§ **Activity**
With the pictures excluded, reproduce all of the data exactly.

Stored entries:
⁂

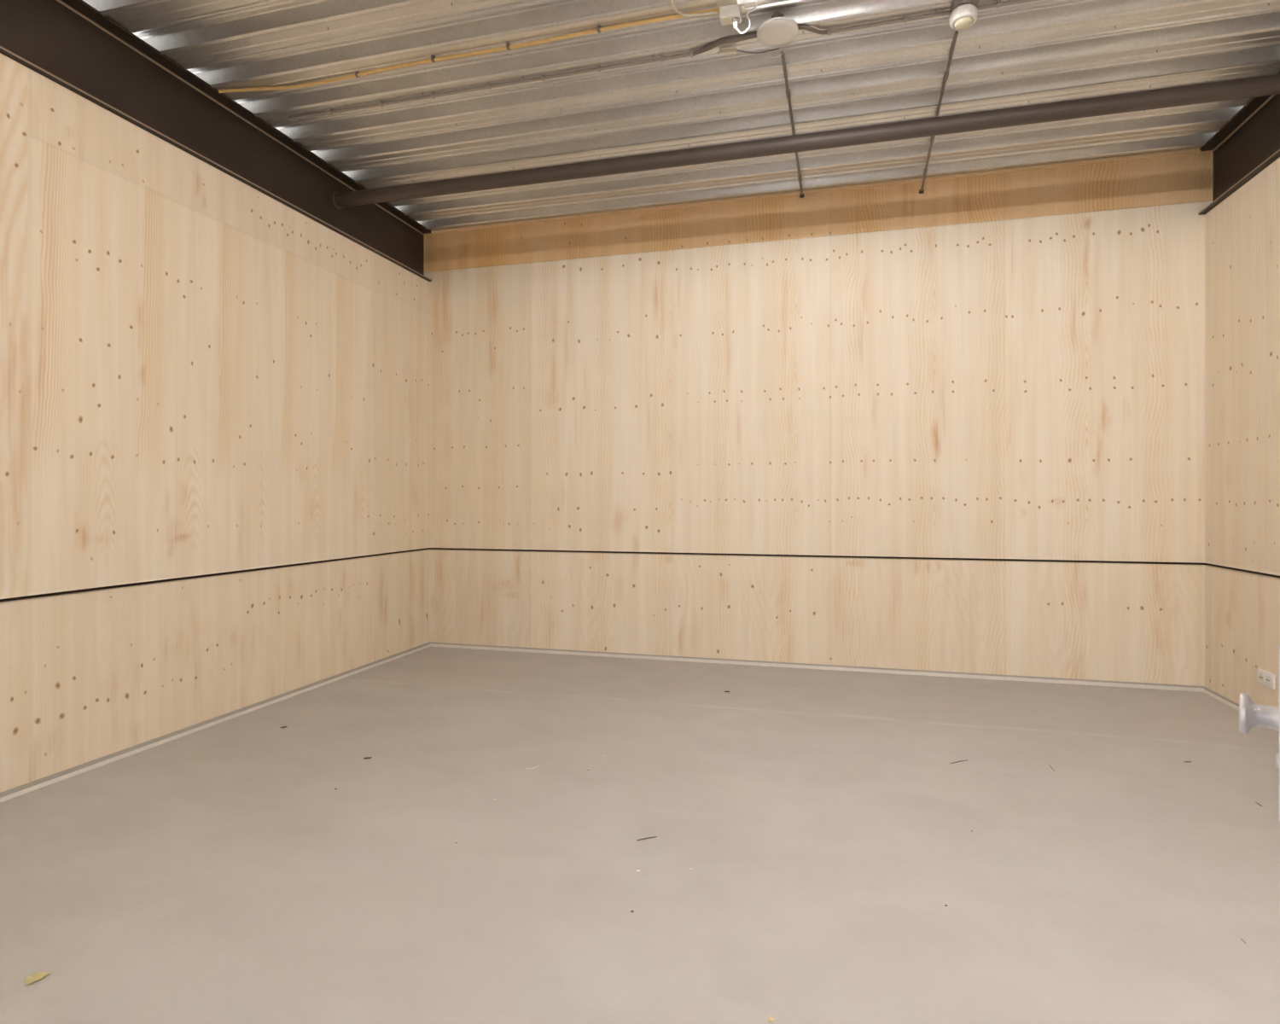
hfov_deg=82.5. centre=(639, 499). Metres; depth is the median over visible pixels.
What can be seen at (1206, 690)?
baseboard
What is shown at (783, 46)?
cable
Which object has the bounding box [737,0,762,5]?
batten
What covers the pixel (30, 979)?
dry leaf
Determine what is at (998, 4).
conduit
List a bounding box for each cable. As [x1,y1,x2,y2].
[669,0,716,17]
[736,47,779,53]
[758,46,785,58]
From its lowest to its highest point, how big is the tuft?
0.004 m
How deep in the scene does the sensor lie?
3.43 m
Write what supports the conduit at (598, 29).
attached to the ceiling
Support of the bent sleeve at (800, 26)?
attached to the ceiling
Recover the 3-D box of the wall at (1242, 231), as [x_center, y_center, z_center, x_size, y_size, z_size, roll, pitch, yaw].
[3.179,-0.312,2.238,0.161,3.224,5.853,0,0,15]
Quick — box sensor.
[949,0,978,29]
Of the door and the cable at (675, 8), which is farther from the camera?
the cable at (675, 8)
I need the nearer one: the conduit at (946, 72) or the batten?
the batten
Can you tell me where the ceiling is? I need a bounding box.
[82,0,1279,230]
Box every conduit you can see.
[218,8,719,93]
[286,49,693,121]
[780,51,803,197]
[827,0,1039,34]
[919,30,958,193]
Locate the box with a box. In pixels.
[715,0,744,25]
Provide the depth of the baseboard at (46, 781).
3.99 m
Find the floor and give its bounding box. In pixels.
[0,646,1279,1023]
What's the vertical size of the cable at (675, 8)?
0.034 m
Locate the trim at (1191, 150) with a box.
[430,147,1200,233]
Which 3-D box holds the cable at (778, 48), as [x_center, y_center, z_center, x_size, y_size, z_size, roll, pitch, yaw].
[0.615,-2.332,3.795,0.220,0.039,0.036,0,0,17]
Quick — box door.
[1239,644,1279,820]
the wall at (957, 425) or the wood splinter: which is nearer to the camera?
the wood splinter
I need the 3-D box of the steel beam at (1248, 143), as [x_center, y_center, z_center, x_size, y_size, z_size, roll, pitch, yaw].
[2.845,-2.151,1.234,0.109,0.446,7.662,0,0,15]
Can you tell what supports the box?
attached to the ceiling
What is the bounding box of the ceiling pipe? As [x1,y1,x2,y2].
[331,73,1279,209]
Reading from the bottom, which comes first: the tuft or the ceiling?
the tuft
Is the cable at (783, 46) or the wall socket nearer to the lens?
the cable at (783, 46)
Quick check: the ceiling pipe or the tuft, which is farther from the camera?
the ceiling pipe
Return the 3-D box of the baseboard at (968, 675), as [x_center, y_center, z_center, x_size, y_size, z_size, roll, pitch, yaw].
[0.976,1.283,5.694,5.890,0.034,0.022,0,0,15]
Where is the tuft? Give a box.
[767,1014,776,1023]
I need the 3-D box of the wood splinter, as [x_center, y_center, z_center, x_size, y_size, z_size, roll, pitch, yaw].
[0.026,1.298,2.792,0.085,0.004,0.005,0,0,-22]
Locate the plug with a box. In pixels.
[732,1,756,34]
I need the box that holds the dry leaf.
[24,971,51,984]
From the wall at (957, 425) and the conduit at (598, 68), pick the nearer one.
the conduit at (598, 68)
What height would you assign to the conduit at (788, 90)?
0.047 m
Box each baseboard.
[0,641,430,802]
[430,641,1204,692]
[1202,686,1279,732]
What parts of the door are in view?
knob, handle plate
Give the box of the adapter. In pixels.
[716,47,737,56]
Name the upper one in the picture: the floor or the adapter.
the adapter
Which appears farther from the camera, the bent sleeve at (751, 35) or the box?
the bent sleeve at (751, 35)
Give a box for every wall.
[0,52,429,792]
[423,150,1213,686]
[1204,157,1279,707]
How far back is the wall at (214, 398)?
4.00 m
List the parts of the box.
flap lid, mounting plate
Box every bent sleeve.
[692,30,757,55]
[797,23,827,34]
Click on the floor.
(823, 821)
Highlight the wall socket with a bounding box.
[1257,669,1275,689]
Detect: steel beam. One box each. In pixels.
[0,0,431,281]
[1198,71,1279,215]
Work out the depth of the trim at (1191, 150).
5.54 m
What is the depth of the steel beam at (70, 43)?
4.09 m

⁂

§ **Problem solution**
hfov_deg=82.5. centre=(639, 499). Metres; depth is the median over visible pixels.
What can be seen at (1206, 690)?
baseboard
What is shown at (783, 46)?
cable
Which object has the bounding box [737,0,762,5]?
batten
What covers the pixel (30, 979)?
dry leaf
Determine what is at (998, 4).
conduit
List a bounding box for each cable. As [x1,y1,x2,y2].
[669,0,716,17]
[736,47,779,53]
[758,46,785,58]
From its lowest to its highest point, how big is the tuft?
0.004 m
How deep in the scene does the sensor lie?
3.43 m
Write what supports the conduit at (598, 29).
attached to the ceiling
Support of the bent sleeve at (800, 26)?
attached to the ceiling
Recover the 3-D box of the wall at (1242, 231), as [x_center, y_center, z_center, x_size, y_size, z_size, roll, pitch, yaw].
[3.179,-0.312,2.238,0.161,3.224,5.853,0,0,15]
Quick — box sensor.
[949,0,978,29]
Of the door and the cable at (675, 8), which is farther from the camera?
the cable at (675, 8)
I need the nearer one: the conduit at (946, 72) or the batten?
the batten
Can you tell me where the ceiling is? I need a bounding box.
[82,0,1279,230]
Box every conduit you can see.
[218,8,719,93]
[286,49,693,121]
[780,51,803,197]
[827,0,1039,34]
[919,30,958,193]
Locate the box with a box. In pixels.
[715,0,744,25]
Provide the depth of the baseboard at (46, 781).
3.99 m
Find the floor and give its bounding box. In pixels.
[0,646,1279,1023]
What's the vertical size of the cable at (675, 8)?
0.034 m
Locate the trim at (1191, 150) with a box.
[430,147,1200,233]
Which 3-D box holds the cable at (778, 48), as [x_center, y_center, z_center, x_size, y_size, z_size, roll, pitch, yaw].
[0.615,-2.332,3.795,0.220,0.039,0.036,0,0,17]
Quick — box door.
[1239,644,1279,820]
the wall at (957, 425) or the wood splinter: which is nearer to the camera?
the wood splinter
I need the 3-D box of the steel beam at (1248, 143), as [x_center, y_center, z_center, x_size, y_size, z_size, roll, pitch, yaw].
[2.845,-2.151,1.234,0.109,0.446,7.662,0,0,15]
Can you tell what supports the box?
attached to the ceiling
What is the bounding box of the ceiling pipe? As [x1,y1,x2,y2].
[331,73,1279,209]
Reading from the bottom, which comes first: the tuft or the ceiling?
the tuft
Is the cable at (783, 46) or the wall socket nearer to the lens?
the cable at (783, 46)
Quick check: the ceiling pipe or the tuft, which is farther from the camera?
the ceiling pipe
Return the 3-D box of the baseboard at (968, 675), as [x_center, y_center, z_center, x_size, y_size, z_size, roll, pitch, yaw].
[0.976,1.283,5.694,5.890,0.034,0.022,0,0,15]
Where is the tuft? Give a box.
[767,1014,776,1023]
I need the 3-D box of the wood splinter, as [x_center, y_center, z_center, x_size, y_size, z_size, roll, pitch, yaw].
[0.026,1.298,2.792,0.085,0.004,0.005,0,0,-22]
Locate the plug with a box. In pixels.
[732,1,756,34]
I need the box that holds the dry leaf.
[24,971,51,984]
From the wall at (957, 425) and the conduit at (598, 68), pick the nearer one.
the conduit at (598, 68)
What height would you assign to the conduit at (788, 90)?
0.047 m
Box each baseboard.
[0,641,430,802]
[430,641,1204,692]
[1202,686,1279,732]
What parts of the door are in view?
knob, handle plate
Give the box of the adapter. In pixels.
[716,47,737,56]
Name the upper one in the picture: the floor or the adapter.
the adapter
Which appears farther from the camera, the bent sleeve at (751, 35) or the box?
the bent sleeve at (751, 35)
Give a box for every wall.
[0,52,429,792]
[423,150,1213,686]
[1204,157,1279,707]
How far back is the wall at (214, 398)?
4.00 m
List the parts of the box.
flap lid, mounting plate
Box every bent sleeve.
[692,30,757,55]
[797,23,827,34]
Click on the floor.
(823, 821)
Highlight the wall socket with a bounding box.
[1257,669,1275,689]
Detect: steel beam. One box each. In pixels.
[0,0,431,281]
[1198,71,1279,215]
Work out the depth of the trim at (1191, 150).
5.54 m
What is the depth of the steel beam at (70, 43)?
4.09 m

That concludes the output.